- PROMPT: The answer must be the lines from the one containing "Illumina sequencing data" through the last line of the data below, copied exactly, with nothing else.
^^^^^^^^^^^^^^^^
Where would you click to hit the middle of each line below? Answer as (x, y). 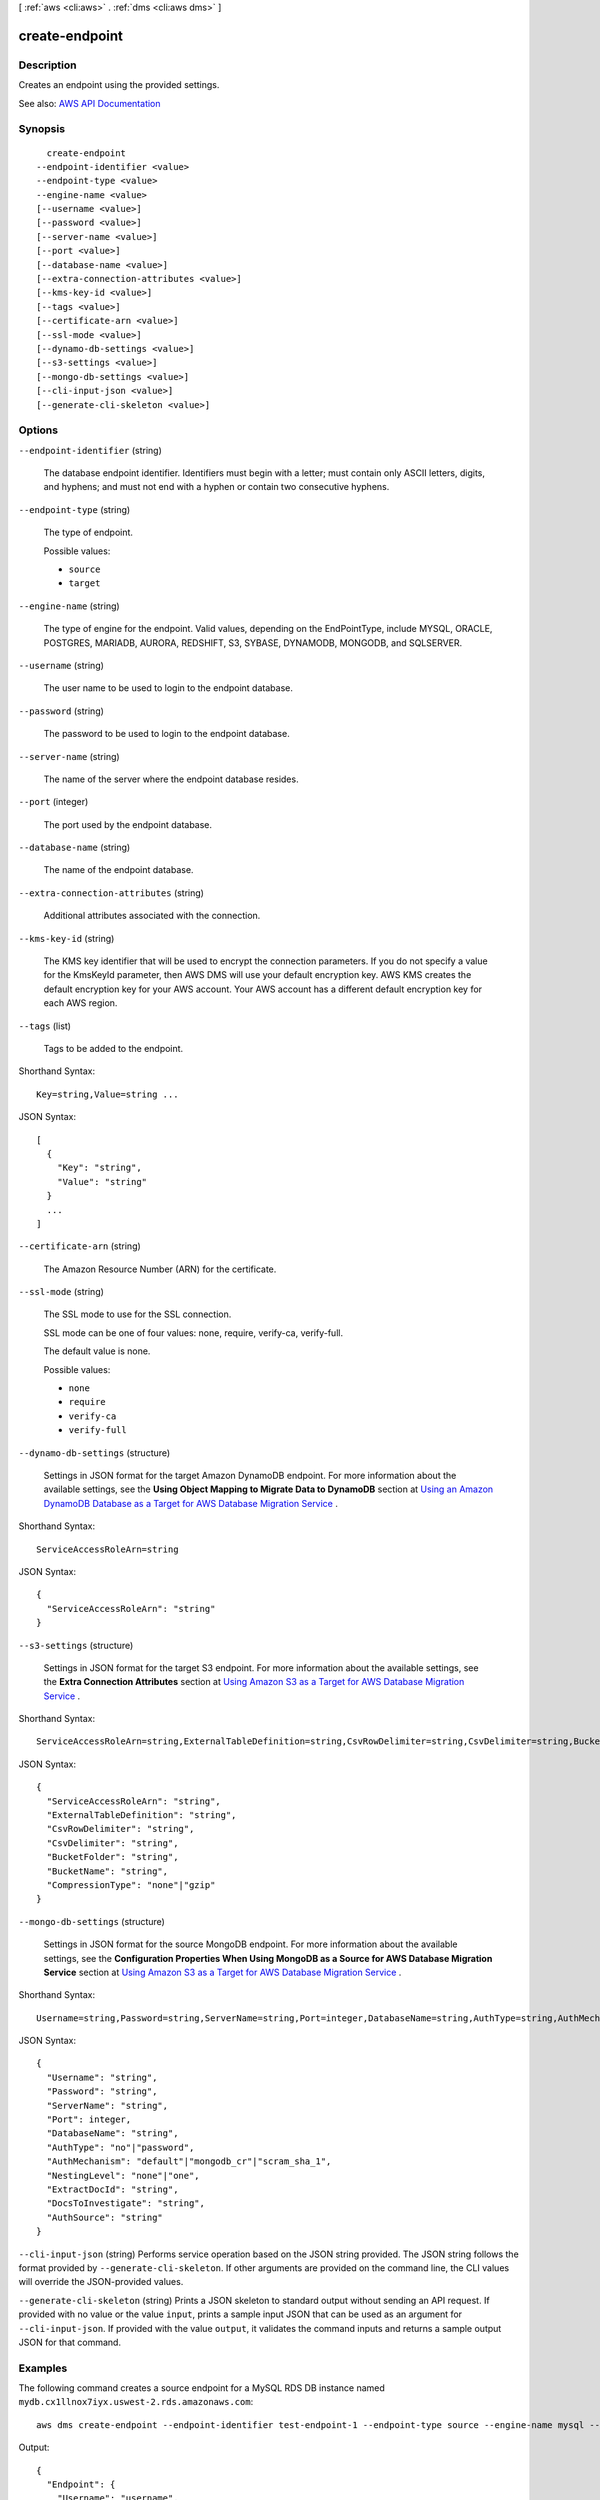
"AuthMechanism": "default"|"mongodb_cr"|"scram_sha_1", (189, 2161)
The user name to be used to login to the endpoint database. (168, 688)
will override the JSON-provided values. (101, 2282)
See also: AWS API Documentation (89, 103)
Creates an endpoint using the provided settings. (119, 85)
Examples (43, 2368)
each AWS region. (80, 1003)
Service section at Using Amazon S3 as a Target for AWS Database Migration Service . (222, 1972)
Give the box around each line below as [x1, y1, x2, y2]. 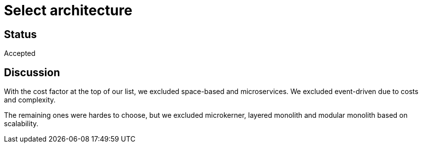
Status [4, 28, 37, 41]
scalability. [4, 119, 39, 128]
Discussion [4, 66, 60, 79]
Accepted [4, 49, 36, 58]
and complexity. [4, 96, 56, 104]
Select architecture [4, 2, 133, 19]
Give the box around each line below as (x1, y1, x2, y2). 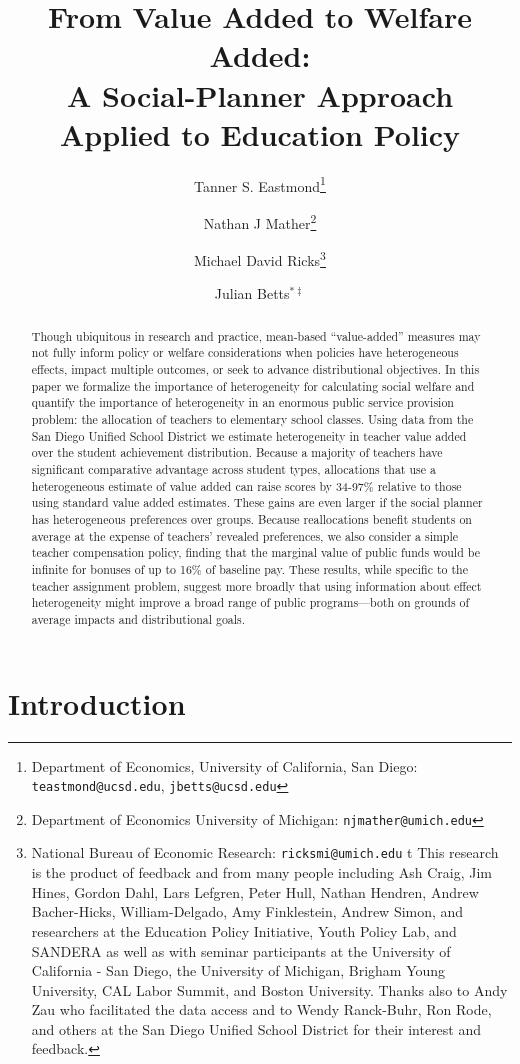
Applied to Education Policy (59, 113, 461, 154)
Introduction (8, 682, 186, 723)
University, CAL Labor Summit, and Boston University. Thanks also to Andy (31, 979, 508, 1000)
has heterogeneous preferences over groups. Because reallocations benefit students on (31, 511, 472, 528)
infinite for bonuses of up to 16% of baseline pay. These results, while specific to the (31, 561, 468, 578)
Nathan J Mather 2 (203, 209, 317, 233)
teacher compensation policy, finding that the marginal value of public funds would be (31, 544, 480, 561)
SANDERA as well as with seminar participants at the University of (31, 940, 451, 961)
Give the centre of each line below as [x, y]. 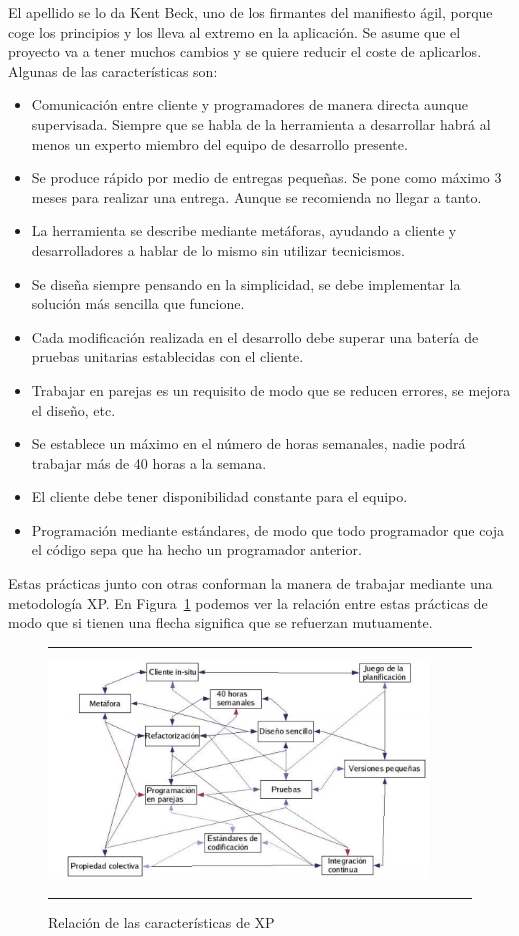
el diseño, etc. [73, 409]
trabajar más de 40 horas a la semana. [149, 462]
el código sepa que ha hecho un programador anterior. [196, 549]
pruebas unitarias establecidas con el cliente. [167, 356]
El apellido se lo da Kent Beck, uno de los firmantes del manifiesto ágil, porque [250, 12]
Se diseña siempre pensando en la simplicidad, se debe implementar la [246, 283]
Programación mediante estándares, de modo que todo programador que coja [268, 529]
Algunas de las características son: [113, 70]
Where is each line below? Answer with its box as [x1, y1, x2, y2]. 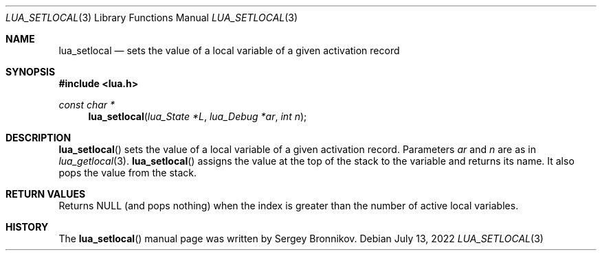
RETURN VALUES [5, 188, 86, 200]
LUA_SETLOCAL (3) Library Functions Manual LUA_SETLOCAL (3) [5, 12, 298, 23]
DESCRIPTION [5, 132, 71, 143]
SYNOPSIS [5, 66, 56, 78]
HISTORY [5, 221, 49, 233]
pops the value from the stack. [58, 167, 197, 178]
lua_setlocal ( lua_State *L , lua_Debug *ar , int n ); [88, 110, 307, 122]
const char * [58, 99, 115, 110]
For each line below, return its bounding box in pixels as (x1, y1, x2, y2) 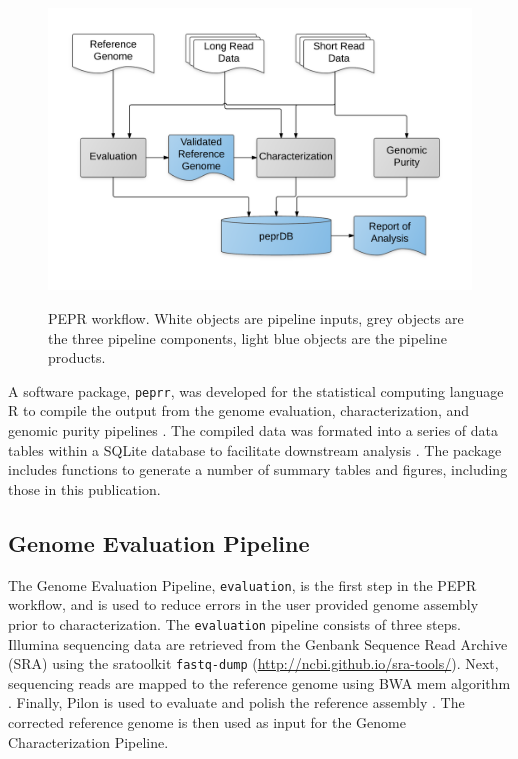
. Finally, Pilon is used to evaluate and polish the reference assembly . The (8, 692, 465, 713)
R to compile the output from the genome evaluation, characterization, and (8, 400, 470, 421)
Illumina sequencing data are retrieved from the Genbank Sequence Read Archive (8, 633, 508, 654)
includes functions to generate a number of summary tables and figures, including (8, 459, 508, 480)
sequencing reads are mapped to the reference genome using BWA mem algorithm (8, 672, 511, 693)
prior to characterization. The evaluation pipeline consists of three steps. (8, 613, 461, 634)
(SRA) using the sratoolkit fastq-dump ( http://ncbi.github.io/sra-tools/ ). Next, (8, 653, 499, 674)
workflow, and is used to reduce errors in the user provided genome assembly (8, 594, 479, 615)
^^^^^^^^^^^^^^^^
- TASK ANSWER:
Illumina sequencing data are retrieved from the Genbank Sequence Read Archive (8, 633, 508, 654)
includes functions to generate a number of summary tables and figures, including (8, 459, 508, 480)
sequencing reads are mapped to the reference genome using BWA mem algorithm (8, 672, 511, 693)
prior to characterization. The evaluation pipeline consists of three steps. (8, 613, 461, 634)
(SRA) using the sratoolkit fastq-dump ( http://ncbi.github.io/sra-tools/ ). Next, (8, 653, 499, 674)
workflow, and is used to reduce errors in the user provided genome assembly (8, 594, 479, 615)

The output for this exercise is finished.